Records contained in a dataset:
=======
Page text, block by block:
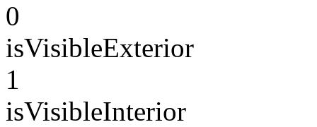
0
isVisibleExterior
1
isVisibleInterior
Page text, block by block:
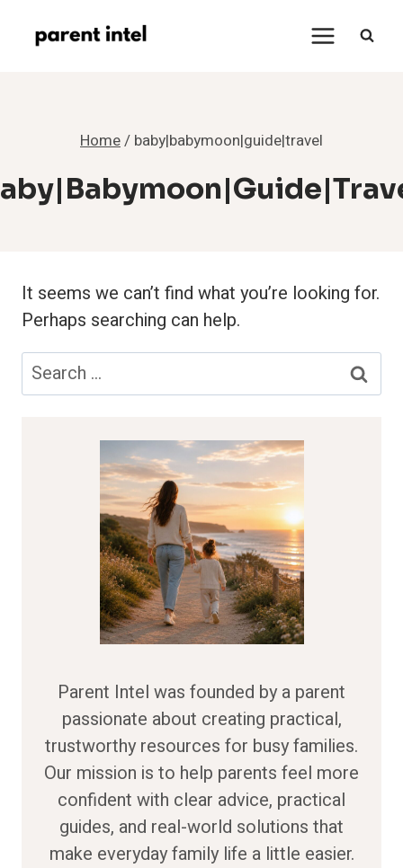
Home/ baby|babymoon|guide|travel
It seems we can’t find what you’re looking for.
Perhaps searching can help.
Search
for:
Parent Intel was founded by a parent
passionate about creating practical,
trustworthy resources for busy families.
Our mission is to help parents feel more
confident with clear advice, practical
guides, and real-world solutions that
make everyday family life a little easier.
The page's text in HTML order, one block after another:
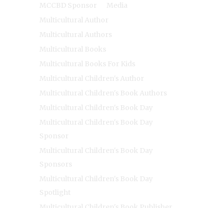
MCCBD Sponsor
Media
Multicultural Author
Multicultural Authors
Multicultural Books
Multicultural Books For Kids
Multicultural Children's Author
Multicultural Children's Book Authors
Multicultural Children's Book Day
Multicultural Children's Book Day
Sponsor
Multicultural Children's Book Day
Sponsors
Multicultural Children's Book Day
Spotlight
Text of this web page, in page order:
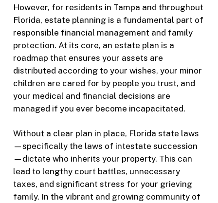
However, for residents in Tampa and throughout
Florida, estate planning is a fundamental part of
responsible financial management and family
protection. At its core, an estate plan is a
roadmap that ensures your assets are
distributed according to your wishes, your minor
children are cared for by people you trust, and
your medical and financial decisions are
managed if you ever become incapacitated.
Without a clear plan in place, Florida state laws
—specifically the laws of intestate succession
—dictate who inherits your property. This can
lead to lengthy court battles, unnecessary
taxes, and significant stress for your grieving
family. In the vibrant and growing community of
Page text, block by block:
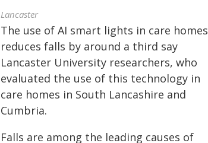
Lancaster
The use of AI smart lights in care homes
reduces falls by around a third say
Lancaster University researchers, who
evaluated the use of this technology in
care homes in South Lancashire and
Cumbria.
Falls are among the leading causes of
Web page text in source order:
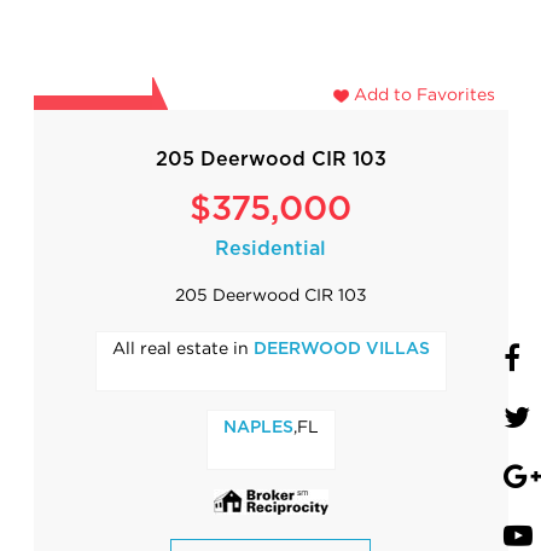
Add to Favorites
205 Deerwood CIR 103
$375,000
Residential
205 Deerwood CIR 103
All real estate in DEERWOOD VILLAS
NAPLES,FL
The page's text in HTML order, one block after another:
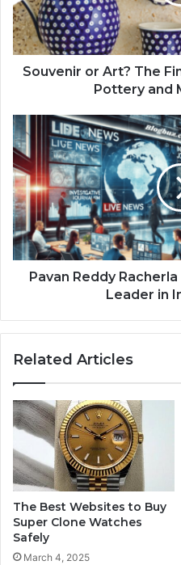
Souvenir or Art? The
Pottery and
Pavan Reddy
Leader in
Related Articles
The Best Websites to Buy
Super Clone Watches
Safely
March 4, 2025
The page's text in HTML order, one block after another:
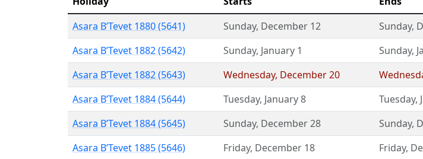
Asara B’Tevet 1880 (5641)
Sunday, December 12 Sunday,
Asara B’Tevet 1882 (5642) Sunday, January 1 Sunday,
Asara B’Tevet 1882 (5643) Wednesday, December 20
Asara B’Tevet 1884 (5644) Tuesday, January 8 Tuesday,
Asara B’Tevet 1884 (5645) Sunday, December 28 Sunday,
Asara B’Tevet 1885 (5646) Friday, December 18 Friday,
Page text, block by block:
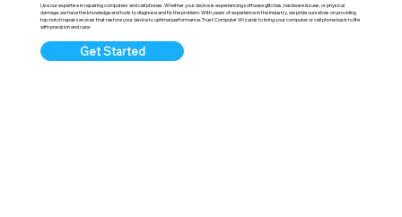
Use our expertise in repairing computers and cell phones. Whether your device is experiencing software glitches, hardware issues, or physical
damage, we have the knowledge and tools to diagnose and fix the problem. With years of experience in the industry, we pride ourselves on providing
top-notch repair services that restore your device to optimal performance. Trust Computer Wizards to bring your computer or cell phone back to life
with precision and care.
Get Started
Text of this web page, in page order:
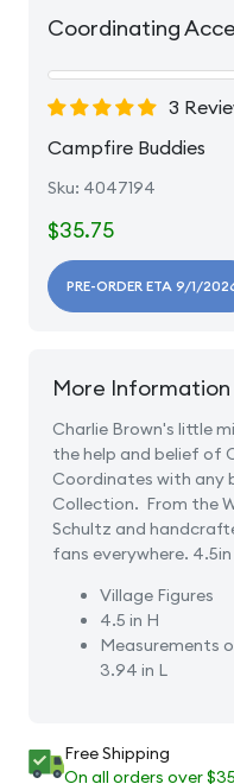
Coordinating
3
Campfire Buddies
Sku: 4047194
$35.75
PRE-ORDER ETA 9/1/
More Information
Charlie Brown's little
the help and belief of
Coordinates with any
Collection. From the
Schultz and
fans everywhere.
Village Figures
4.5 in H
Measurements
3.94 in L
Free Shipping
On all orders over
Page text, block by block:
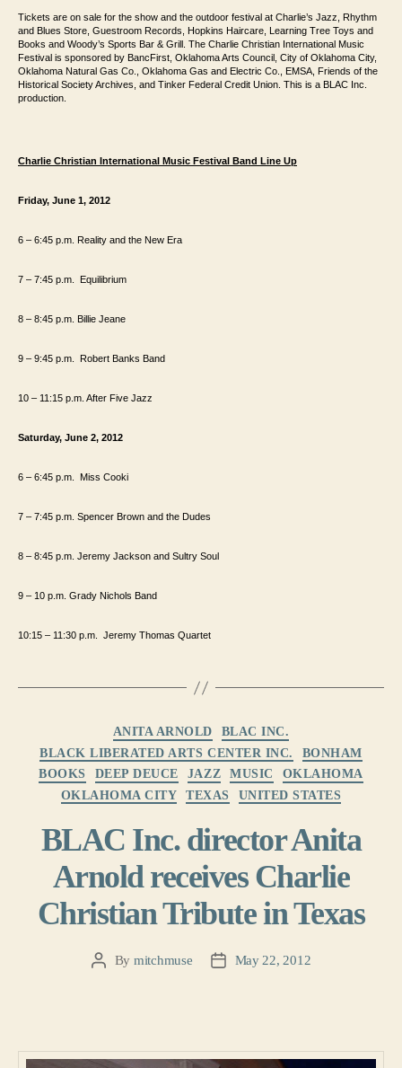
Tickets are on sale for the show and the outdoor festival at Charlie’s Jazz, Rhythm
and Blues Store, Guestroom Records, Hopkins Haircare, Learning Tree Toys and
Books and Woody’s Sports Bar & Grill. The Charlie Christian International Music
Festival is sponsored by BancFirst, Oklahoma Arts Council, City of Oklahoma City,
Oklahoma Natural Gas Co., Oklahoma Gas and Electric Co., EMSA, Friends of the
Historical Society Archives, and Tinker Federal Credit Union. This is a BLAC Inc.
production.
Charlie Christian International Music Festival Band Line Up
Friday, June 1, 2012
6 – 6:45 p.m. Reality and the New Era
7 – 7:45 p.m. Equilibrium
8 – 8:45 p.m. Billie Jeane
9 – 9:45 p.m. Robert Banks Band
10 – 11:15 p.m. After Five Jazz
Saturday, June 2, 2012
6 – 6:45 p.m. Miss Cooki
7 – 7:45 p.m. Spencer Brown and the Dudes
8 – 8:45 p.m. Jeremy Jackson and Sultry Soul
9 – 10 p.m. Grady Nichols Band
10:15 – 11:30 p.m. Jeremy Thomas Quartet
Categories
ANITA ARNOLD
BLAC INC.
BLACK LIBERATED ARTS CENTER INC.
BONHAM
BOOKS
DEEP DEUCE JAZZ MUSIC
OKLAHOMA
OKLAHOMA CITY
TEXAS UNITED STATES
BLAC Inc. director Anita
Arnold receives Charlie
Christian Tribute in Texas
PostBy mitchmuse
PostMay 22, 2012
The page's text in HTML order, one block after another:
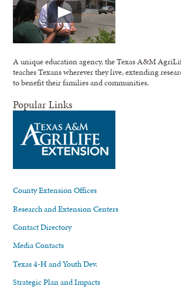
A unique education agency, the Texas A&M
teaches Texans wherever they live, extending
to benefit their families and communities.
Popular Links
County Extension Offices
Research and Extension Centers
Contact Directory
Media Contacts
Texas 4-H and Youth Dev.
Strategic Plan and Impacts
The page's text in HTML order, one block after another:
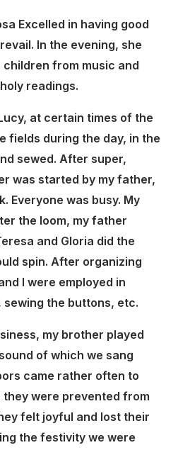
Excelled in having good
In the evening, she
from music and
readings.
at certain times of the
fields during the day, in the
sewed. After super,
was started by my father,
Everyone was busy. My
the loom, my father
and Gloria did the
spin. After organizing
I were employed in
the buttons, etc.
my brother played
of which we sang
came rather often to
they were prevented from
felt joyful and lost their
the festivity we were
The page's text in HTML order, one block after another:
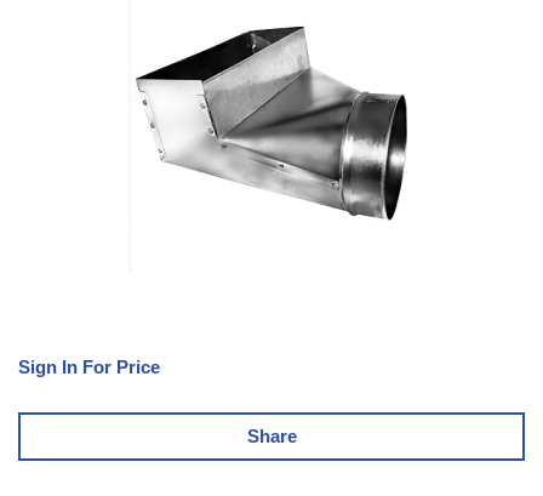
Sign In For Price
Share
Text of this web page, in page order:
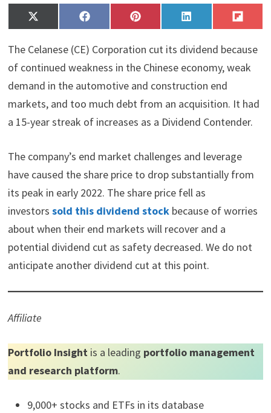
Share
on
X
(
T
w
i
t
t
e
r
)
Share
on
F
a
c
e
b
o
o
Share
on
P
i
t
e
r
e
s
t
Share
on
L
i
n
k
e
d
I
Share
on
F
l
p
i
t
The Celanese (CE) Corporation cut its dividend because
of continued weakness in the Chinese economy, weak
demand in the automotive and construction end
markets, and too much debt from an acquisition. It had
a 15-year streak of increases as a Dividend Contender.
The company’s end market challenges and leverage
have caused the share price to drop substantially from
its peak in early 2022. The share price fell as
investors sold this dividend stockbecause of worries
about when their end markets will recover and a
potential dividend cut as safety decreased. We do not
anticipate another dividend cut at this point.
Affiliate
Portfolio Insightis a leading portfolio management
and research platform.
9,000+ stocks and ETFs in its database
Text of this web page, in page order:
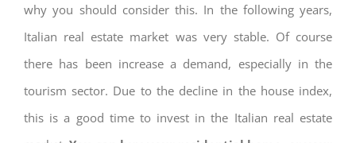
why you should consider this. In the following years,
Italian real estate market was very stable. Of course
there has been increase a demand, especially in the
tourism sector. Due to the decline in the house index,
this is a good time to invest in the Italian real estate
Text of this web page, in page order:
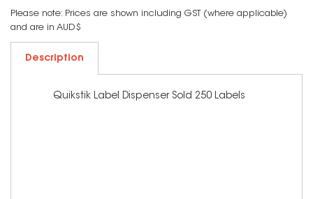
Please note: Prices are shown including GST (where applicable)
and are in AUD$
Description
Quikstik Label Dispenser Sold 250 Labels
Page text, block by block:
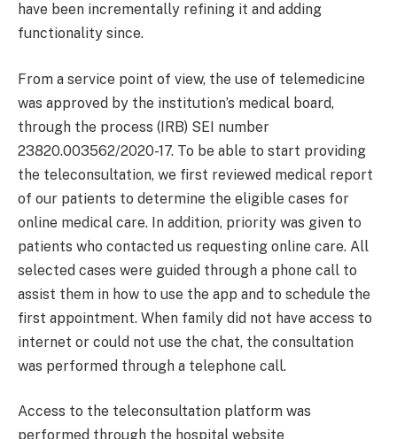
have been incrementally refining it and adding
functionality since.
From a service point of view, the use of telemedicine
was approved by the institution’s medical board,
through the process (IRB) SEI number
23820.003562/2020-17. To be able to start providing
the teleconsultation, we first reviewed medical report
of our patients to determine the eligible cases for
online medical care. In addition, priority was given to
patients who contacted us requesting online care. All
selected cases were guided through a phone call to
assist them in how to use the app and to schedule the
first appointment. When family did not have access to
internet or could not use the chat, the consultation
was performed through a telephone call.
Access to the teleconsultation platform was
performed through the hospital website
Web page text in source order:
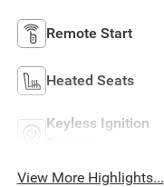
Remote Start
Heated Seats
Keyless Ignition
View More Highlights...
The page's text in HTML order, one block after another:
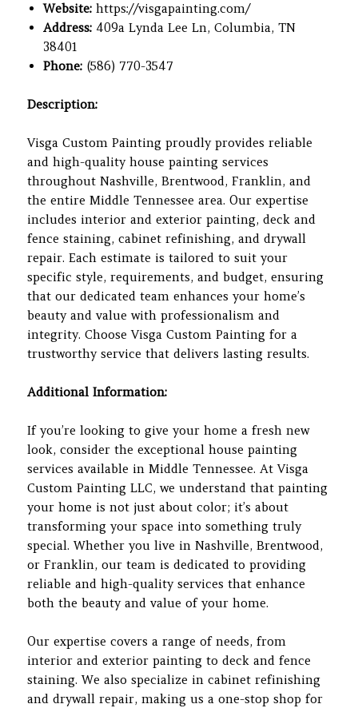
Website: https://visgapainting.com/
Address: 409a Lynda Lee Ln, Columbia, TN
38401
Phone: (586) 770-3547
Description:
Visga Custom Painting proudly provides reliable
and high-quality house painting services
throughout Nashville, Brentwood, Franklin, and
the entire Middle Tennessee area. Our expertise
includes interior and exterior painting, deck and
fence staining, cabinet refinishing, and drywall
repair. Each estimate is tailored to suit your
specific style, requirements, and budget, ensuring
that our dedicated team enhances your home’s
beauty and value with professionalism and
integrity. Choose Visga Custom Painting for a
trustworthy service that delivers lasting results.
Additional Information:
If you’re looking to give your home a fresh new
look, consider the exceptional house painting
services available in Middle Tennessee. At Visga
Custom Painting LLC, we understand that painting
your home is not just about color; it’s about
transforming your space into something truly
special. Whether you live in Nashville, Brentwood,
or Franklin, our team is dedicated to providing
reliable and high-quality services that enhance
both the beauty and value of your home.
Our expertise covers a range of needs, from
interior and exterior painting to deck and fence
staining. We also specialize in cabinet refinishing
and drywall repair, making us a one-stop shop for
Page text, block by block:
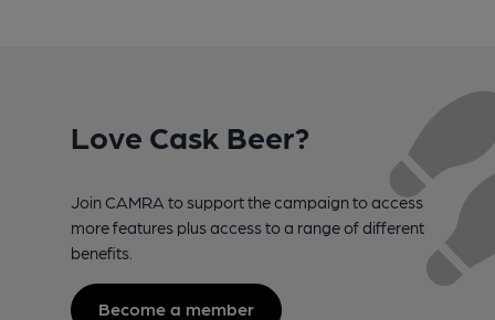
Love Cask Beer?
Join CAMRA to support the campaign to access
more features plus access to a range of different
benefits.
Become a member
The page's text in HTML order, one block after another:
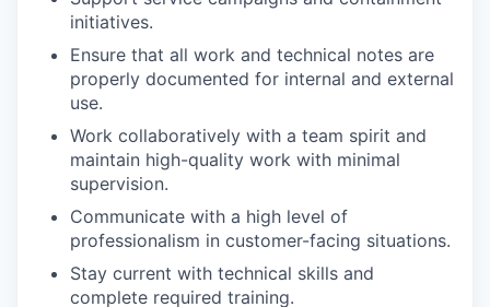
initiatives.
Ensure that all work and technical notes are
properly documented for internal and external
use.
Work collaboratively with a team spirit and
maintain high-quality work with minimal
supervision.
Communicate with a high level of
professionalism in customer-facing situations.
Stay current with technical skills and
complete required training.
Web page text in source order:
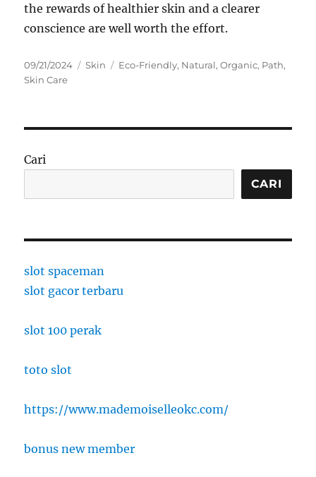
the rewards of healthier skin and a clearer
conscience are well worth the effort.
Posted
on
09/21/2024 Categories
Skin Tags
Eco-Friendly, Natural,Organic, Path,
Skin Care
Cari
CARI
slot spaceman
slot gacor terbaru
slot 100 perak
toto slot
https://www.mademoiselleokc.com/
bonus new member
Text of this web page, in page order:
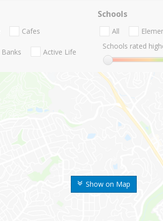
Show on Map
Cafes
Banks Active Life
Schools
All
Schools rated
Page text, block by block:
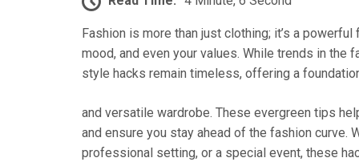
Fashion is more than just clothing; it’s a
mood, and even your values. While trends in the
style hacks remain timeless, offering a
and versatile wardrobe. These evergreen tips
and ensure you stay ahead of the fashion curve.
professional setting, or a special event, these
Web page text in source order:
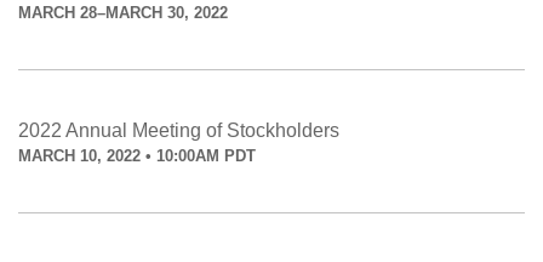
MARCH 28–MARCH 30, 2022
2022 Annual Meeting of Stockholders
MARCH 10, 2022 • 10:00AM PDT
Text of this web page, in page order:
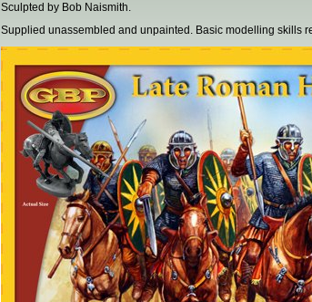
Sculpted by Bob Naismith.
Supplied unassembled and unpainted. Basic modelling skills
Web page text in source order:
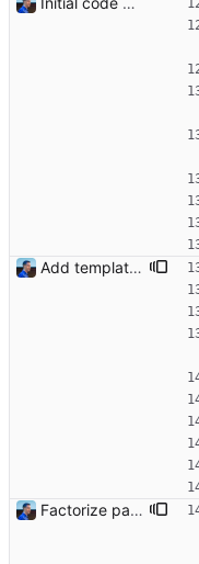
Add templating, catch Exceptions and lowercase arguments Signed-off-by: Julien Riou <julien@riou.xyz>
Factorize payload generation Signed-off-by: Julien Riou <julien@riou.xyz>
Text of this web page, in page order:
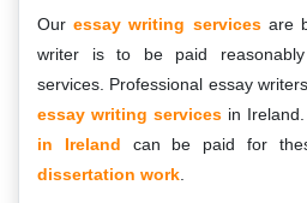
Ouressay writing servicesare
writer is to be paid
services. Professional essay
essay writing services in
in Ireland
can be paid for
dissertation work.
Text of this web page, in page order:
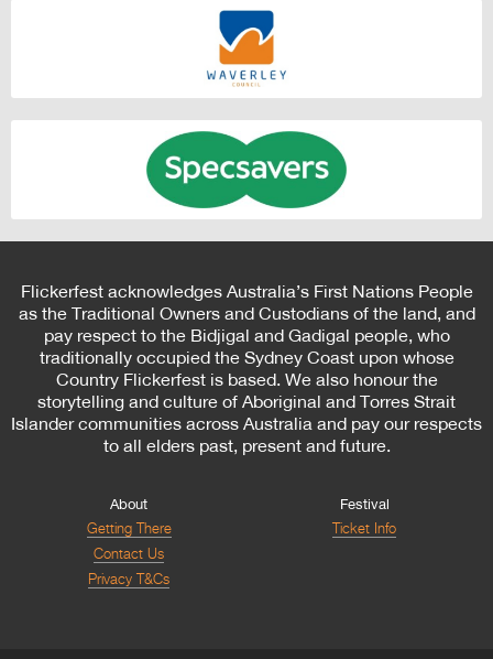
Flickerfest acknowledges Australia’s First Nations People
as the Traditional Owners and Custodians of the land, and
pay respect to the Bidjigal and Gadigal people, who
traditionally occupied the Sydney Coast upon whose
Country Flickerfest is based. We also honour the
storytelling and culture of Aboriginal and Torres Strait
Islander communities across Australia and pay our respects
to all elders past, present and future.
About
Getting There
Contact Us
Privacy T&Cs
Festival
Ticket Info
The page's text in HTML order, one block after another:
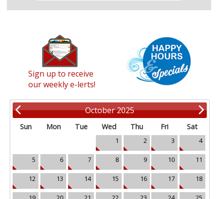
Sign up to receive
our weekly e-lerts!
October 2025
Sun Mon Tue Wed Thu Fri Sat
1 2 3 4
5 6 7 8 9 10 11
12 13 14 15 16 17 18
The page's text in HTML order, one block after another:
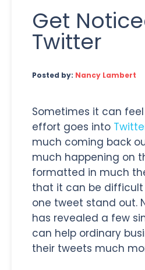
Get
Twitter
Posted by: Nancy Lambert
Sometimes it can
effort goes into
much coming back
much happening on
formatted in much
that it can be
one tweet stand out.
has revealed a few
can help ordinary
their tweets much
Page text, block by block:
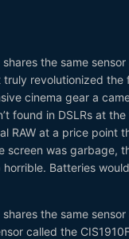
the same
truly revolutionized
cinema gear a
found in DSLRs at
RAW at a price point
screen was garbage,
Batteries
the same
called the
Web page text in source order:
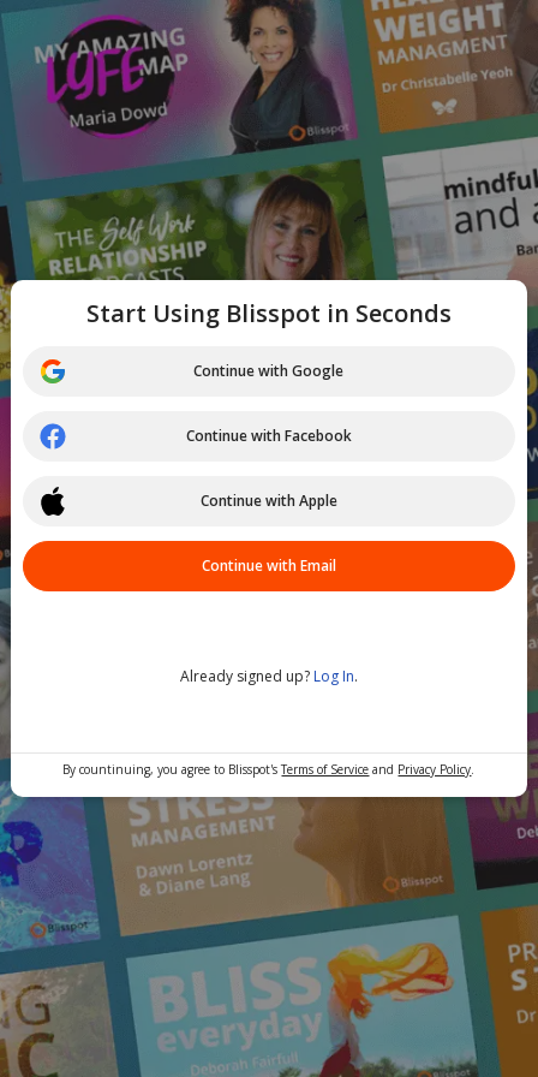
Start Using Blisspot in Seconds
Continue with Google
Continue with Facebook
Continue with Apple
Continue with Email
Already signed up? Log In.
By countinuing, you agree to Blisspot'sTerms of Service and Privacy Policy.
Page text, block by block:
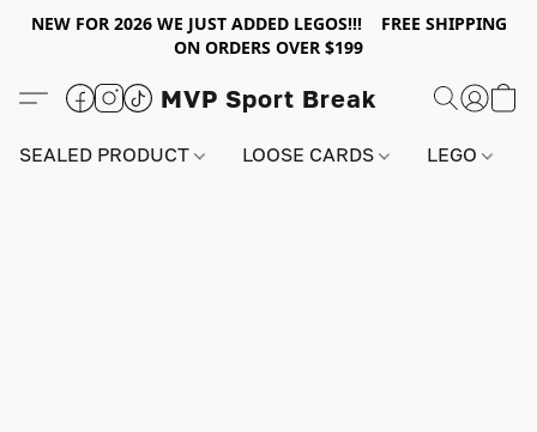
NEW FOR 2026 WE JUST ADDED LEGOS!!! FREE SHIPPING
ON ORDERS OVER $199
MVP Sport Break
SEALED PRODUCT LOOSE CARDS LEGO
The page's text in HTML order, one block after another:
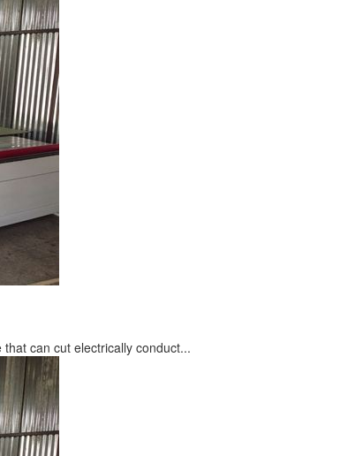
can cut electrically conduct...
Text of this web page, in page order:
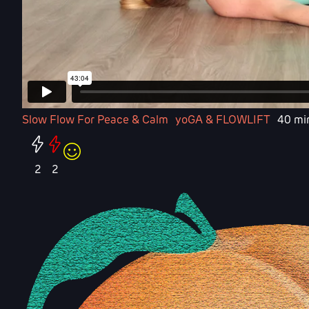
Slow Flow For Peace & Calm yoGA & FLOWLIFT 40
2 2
=======
What the task requires:
A line qualifies when it holds the word "demand"; report all qualifying lines from the records above.

Answer box:
demand in the automotive and construction end
there has been increase a demand, especially in the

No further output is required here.